Bohren & Der Club of Gore Piano Nights

[Ipecac; 2014]

Rating: 4/5

Styles: sloe jazz
Others: single barrel bourbon, dunhill international

Bohren & Der Club of Gore is best reserved for those strictly contemplative moments, where the opportunity to dwell in environmental quiet becomes clouded by lingering distractions. It’s music for hopelessly sleepless nights that burst with anxiety and suspense, where it’s impossible to think clearly or channel your intentions into a cohesive pattern. Bohren provides the perfect escape hatch, where the burning resonance of plucked fibers coexists with the deadening thunk of minor keys. Within each rap of the snare lies an eternity, where the beat is pulled so far apart from itself that your body descends as some curdling melody swells beneath the surface, like a lonesome bubble sinking deeply into a pint of stout.
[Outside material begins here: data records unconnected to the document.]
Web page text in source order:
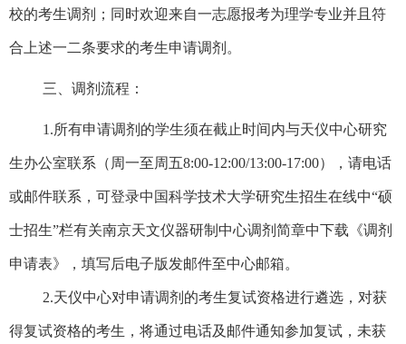
校的考生调剂；同时欢迎来自一志愿报考为理学专业并且符
合上述一二条要求的考生申请调剂。
三、调剂流程：
1.所有申请调剂的学生须在截止时间内与天仪中心研究
生办公室联系（周一至周五8:00-12:00/13:00-17:00），请电话
或邮件联系，可登录中国科学技术大学研究生招生在线中“硕
士招生”栏有关南京天文仪器研制中心调剂简章中下载《调剂
申请表》，填写后电子版发邮件至中心邮箱。
2.天仪中心对申请调剂的考生复试资格进行遴选，对获
得复试资格的考生，将通过电话及邮件通知参加复试，未获
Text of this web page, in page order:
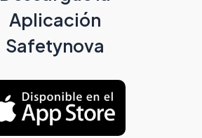
Aplicación
Safetynova
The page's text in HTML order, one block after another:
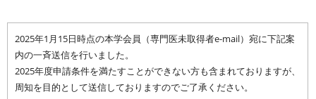
2025年1月15日時点の本学会員（専門医未取得者e-mail）宛に下記案
内の一斉送信を行いました。
2025年度申請条件を満たすことができない方も含まれておりますが、
周知を目的として送信しておりますのでご了承ください。
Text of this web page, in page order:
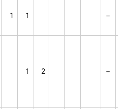
1 1 －
1 2 －
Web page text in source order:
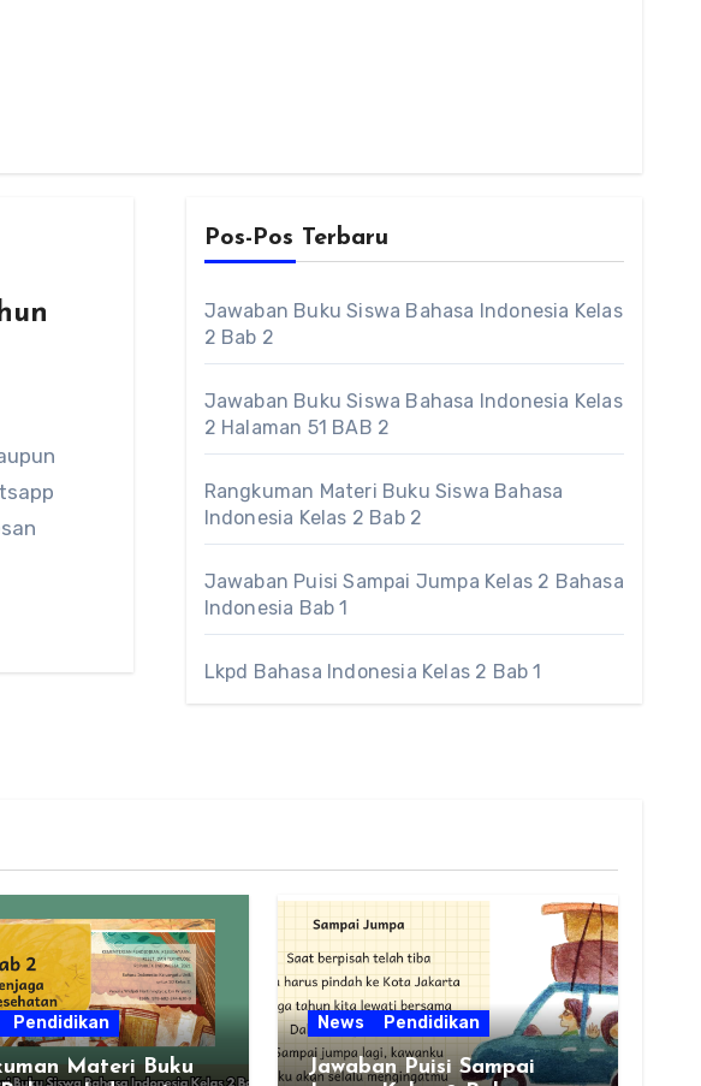
Pos-Pos Terbaru
Jawaban Buku Siswa Bahasa Indonesia Kelas
2 Bab 2
Jawaban Buku Siswa Bahasa Indonesia Kelas
2 Halaman 51 BAB 2
Rangkuman Materi Buku Siswa Bahasa
Indonesia Kelas 2 Bab 2
Jawaban Puisi Sampai Jumpa Kelas 2 Bahasa
Indonesia Bab 1
Lkpd Bahasa Indonesia Kelas 2 Bab 1
Pendidikan
Materi Buku
News Pendidikan
Jawaban Puisi Sampai
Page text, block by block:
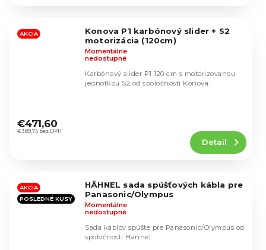
hviezdičiek.
AKCIA
Konova P1 karbónový slider + S2
motorizácia (120cm)
hodnotenie
produktu
hviezdičiek.
Momentálne
nedostupné
€389,75 bez DPH
€471,60
Detail
Karbónový slider P1 120 cm s motorizovanou
jednotkou S2 od spoločnosti Konova.
AKCIA
POSLEDNÉ KUSY
HÄHNEL sada spúšťových kábla pre
Panasonic/Olympus
Momentálne
nedostupné
Sada káblov spúšte pre Panasonic/Olympus od
spoločnosti Hänhel.
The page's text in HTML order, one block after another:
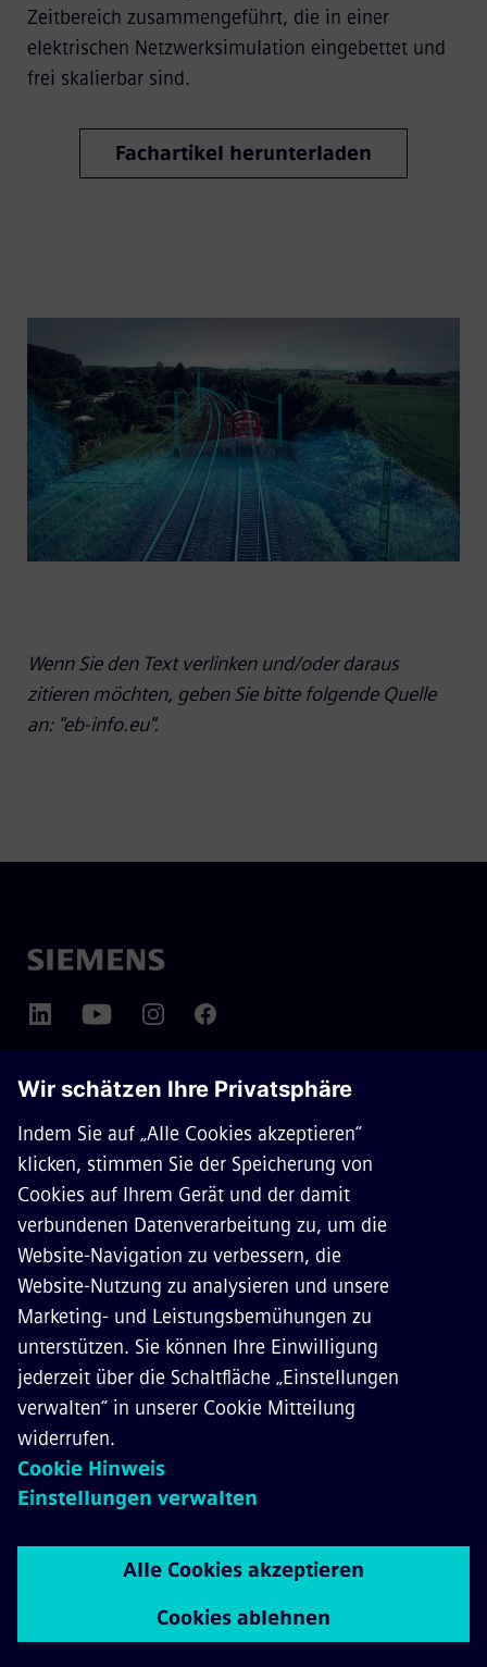
Zeitbereich zusammengeführt, die in einer
elektrischen Netzwerksimulation eingebettet und
frei skalierbar sind.
Fachartikel herunterladen
Wenn Sie den Text verlinken und/oder daraus
zitieren möchten, geben Sie bitte folgende Quelle
an: "eb-info.eu".
ÜBER SIEMENS MOBILITY
KONTAKT
KARRIERE
© Siemens Mobility2026
Datenschutz
Cookie Richtlinien
Digitales Zertifikat

At least that’s what the German quartet expose at their most pungent, where the headspace they occupy is marred by a severe compositional treacle; it’s a comfortable home for the subtle metallics, far-away choirs, and waning strings that reside there, but an exercise in the absurd for the sensations they provoke. Building on a foundation of grindcore and metal, the band continue to evolve their curiosity in mining a grim ambience, which consequently pours through their discovery. They distort the wicked assault of their namesakes, Gore, the pernicious bite of Autopsy, and that sluggish gate of Black Sabbath, slowing the pulse right down so that it’s almost undetectable. By way of the seeping, murky impression that saturates the breadth of Piano Nights, they lure their aesthetic preferences into an almost deathlike state, pumping them softly with a lease of still life.

That warm engulf found permeating the quieted metal or doom jazz qualities of the band’s work has shifted enormously over time. After the Fender Rhodes-heavy Sunset Mission and the guitar-drenched cacophony of their debut, Bohren have sunk into a trademark noir of textures, which evolve across each album to shape their bludgeoning aesthetic. And despite the first impression that Piano Nights yields through its opener, “Im Bahm,” the haunted, ambient waves of “Grave Wisdom” and the immersive, monastic harmonies of “Orgelbut” have all but dissolved. In their place exists a set of influences that appear ambivalent but are unquestionably more refined. Santasangre once asked piano player Morten Gass where else he looked for inspiration: “In a glass of Gin & Tonic,” was his reply. For although there is this interest in navigating the boundaries of extremity, there remains a distinct human element within their latest album that recalls not the fiery pits of the devil’s lair, but the smokiest confides of an underground blues bar.

The evolution of this sound comes from expanding pieces that are initially composed on bass and piano, before they are transformed into fully-formed slabs of gloom. Piano Nights takes its name from a solo performance on grand piano by Christoph Clöser at a venue in Moscow, and it’s also a hat tip to the group’s own structural format when dealing in such atrocious tempo (not to mention their abstinence from free jams or improvisation). The piano is rich and succinct within each of these tracks, a counterpoint to dreary sax and sluggardly percussion while retaining a sense of dominance when cut against distant organs and intrepid keys. This technique is brought out of the shadows on “Irrwege,” where a staggered melody juts around the choral drone and crushing percussion; the piano here is so much bolder than in their previous work, like the abrasions it leaves are part of the song’s skeleton poking through the flesh that encases it.

Piano Nights is a cold reflection of Bohren’s reputation. Where the slowest jazz music sheds its skin from affiliations with metal or sludge and seeks out an overarching force. This is explored in the space between sequences, most noticeably on the album closer “Komm zuruck zu mir,” which is so graceful in its depiction of the band’s mood it might well constitute the finest Bohren recording to date. It instantly taps into that atmosphere while pulling on an incredible range of instrumentation and pressure that burrows into its audience — a meditative inclination almost grabs hold of you by way of the music, as delicately strummed guitar strings echo and fade before the saxophone peeks to disclose a sauntering epic.

By extending Bohren’s rehearsed method as well as refining it, Piano Nights heaves its audience into the darkest canals of the group’s mystique, where the stylistic tropes are familiar but the forms they assume are not. Of course, the band’s persistence is what makes this music “challenging,” as opposed to the compositional structures that shape them, but on Piano Nights, those idiosyncrasies are pressed through a grotto of layered instrumentation that reveals an essential addition to the Bohren canon. This is the reason they continue to creep forward, exposing every dimension of their desperate, beautiful sound.